I would very much like feedback on this metatranscriptomic/DESEq2 issue from a biostat perspective.
I have 19 individual RNAseq samples corresponding to different locations in the environment. They were sequenced separately using Illumina Hiseq (barcoded), and then all reads were used to generate an assembled metatranscriptome.
Reads from each of the 19 samples were mapped to this metatranscriptome. Based on our annotations, we have many different microbial groups present.
What I would like to do is compare transcript abundance across locations for each major taxonomic group. I have subsetted out contigs and their raw counts corresponding to the groups A, B and C. I have normalized counts for each group in DESeq2 and exported the pseudo-counts.

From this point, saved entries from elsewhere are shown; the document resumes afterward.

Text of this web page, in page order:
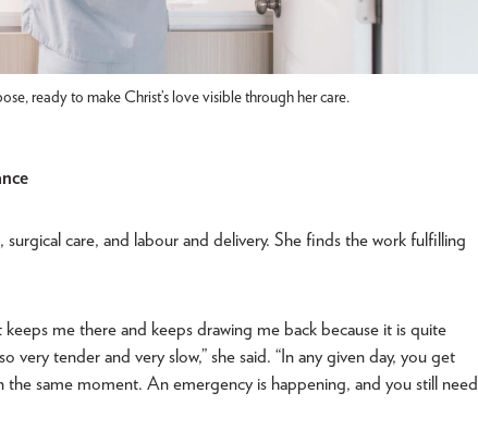
ready to make Christ’s love visible through her care.
care, and labour and delivery. She finds the work fulfilling
keeps me there and keeps drawing me back because it is quite
very tender and very slow,” she said. “In any given day, you get
same moment. An emergency is happening, and you still need
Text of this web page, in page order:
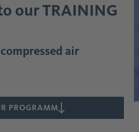
our TRAINING
air
PROGRAMM
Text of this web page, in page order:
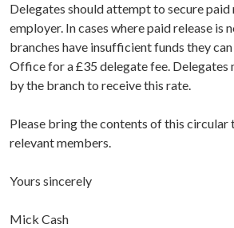
Delegates should attempt to secure
employer. In cases where paid release is
branches have insufficient funds they
Office for a £35 delegate fee. Delegates
by the branch to receive this rate.
Please bring the contents of this
relevant members.
Yours sincerely
Mick Cash
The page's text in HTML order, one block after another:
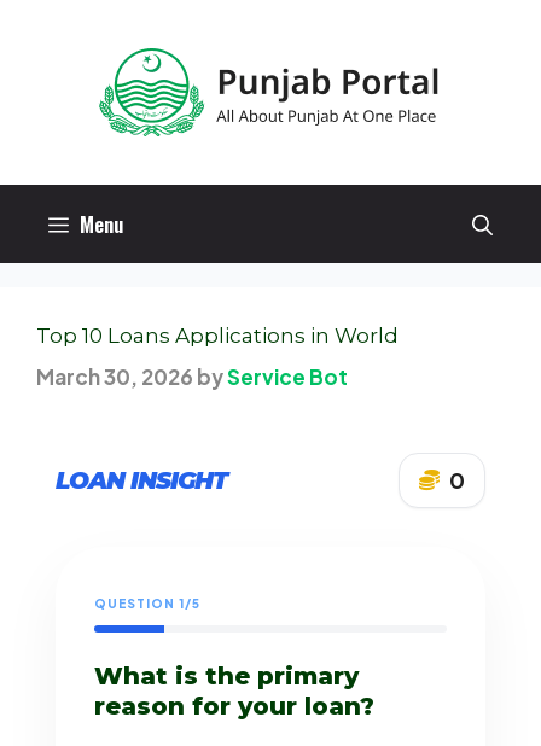
Menu
Top 10 Loans Applications in World
March 30, 2026 byService Bot
LOAN INSIGHT 0
QUESTION 1/5
What is the primary
reason for your loan?
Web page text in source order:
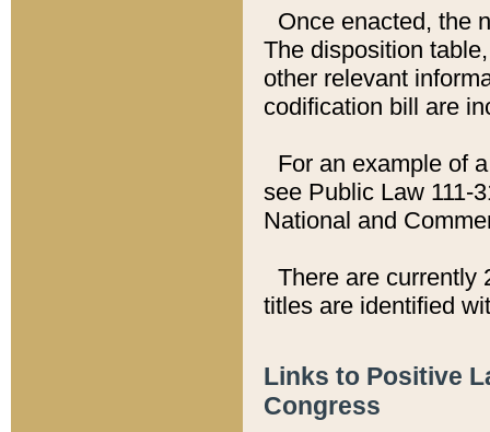
Once enacted, the
The disposition
other relevant
codification bill are
For an example of
see Public Law 111-
National and
There are currently
titles are identified
Links to Positive
Congress
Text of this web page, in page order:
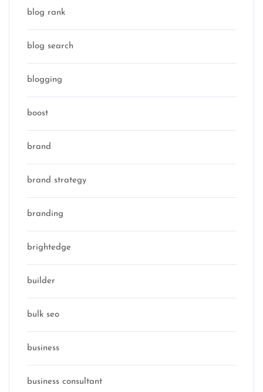
blog rank
blog search
blogging
boost
brand
brand strategy
branding
brightedge
builder
bulk seo
business
business consultant
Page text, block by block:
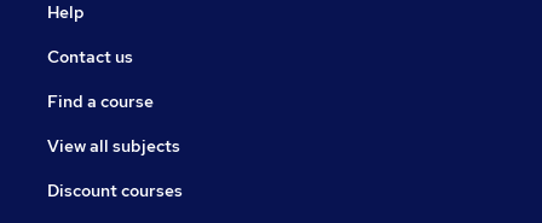
Help
Contact us
Find a course
View all subjects
Discount courses
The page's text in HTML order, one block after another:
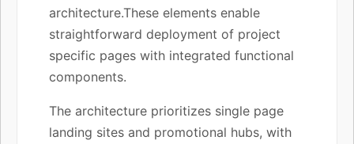
architecture.These elements enable
straightforward deployment of project
specific pages with integrated functional
components.
The architecture prioritizes single page
landing sites and promotional hubs, with
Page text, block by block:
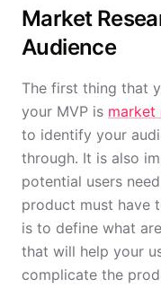
Market
Audience
The first thing that
your MVP is market
to identify your
through. It is also
potential users
product must have
is to define what
that will help your
complicate the
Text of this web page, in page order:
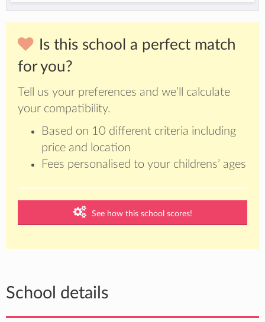
Is this school a perfect match
for you?
Tell us your preferences and we’ll calculate
your compatibility.
Based on 10 different criteria including
price and location
Fees personalised to your childrens’ ages
See how this school scores!
School details
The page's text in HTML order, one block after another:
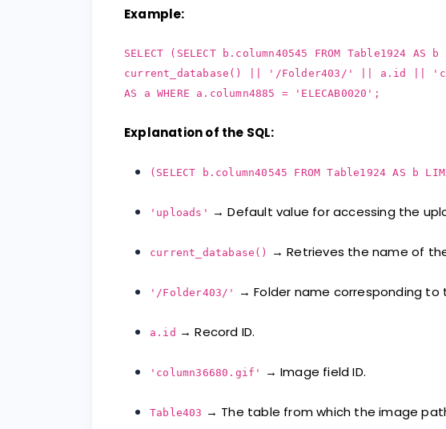
Example:
SELECT (SELECT b.column40545 FROM Table1924
current_database() || '/Folder403/' || a.id ||
AS a WHERE a.column4885 = 'ELECAB0020';
Explanation of the SQL:
(SELECT b.column40545 FROM Table1924 AS b
'uploads' → Default value for accessing the
current_database() → Retrieves the name of
'/Folder403/' → Folder name corresponding to
a.id → Record ID.
'column36680.gif' → Image field ID.
Table403 → The table from which the image
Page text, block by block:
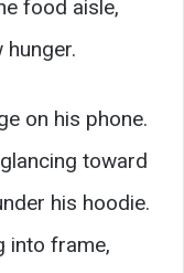
food aisle,
hunger.
on his phone.
toward
his hoodie.
into frame,
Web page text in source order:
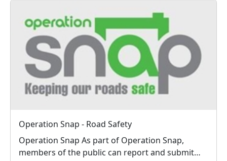
Operation Snap - Road Safety
Operation Snap As part of Operation Snap,
members of the public can report and submit
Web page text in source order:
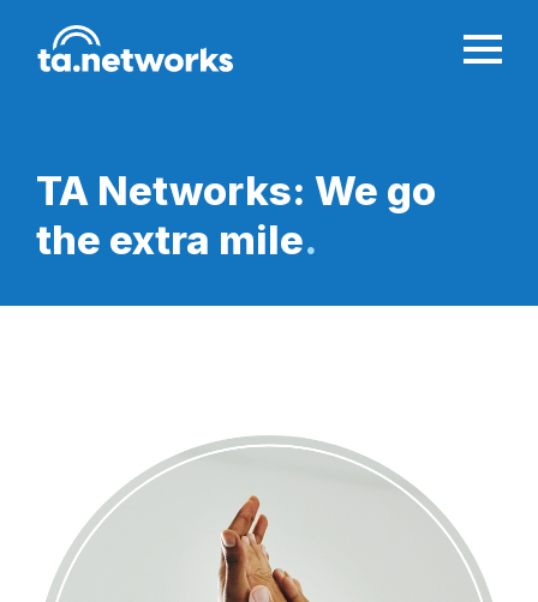
TA Networks: We go
the extra mile.
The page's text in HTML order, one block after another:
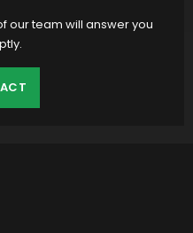
our team will answer you

I would like to generate transcriptome profiles (heatmaps) for each of these groups and look for changes in normalized transcript abundance across sites and among groups. The question is, is it incorrect to display these pseudo-counts side-by-side each other in the same heat map? (I think yes.) Is there a better way to do this if you wish to directly compare normalized transcript abundance across independently-normalized taxonomic groups?
I don't think the answer is to normalize groups A,B,C all together and then later subset them out, because there may be important differences in expression tendencies between groups.
I am not actually interested in a pairwise analysis here, mainly just the changes in transcript abundance with location and group.
Apologies if there is an obvious answer here. Thank you so much for your time and thoughts.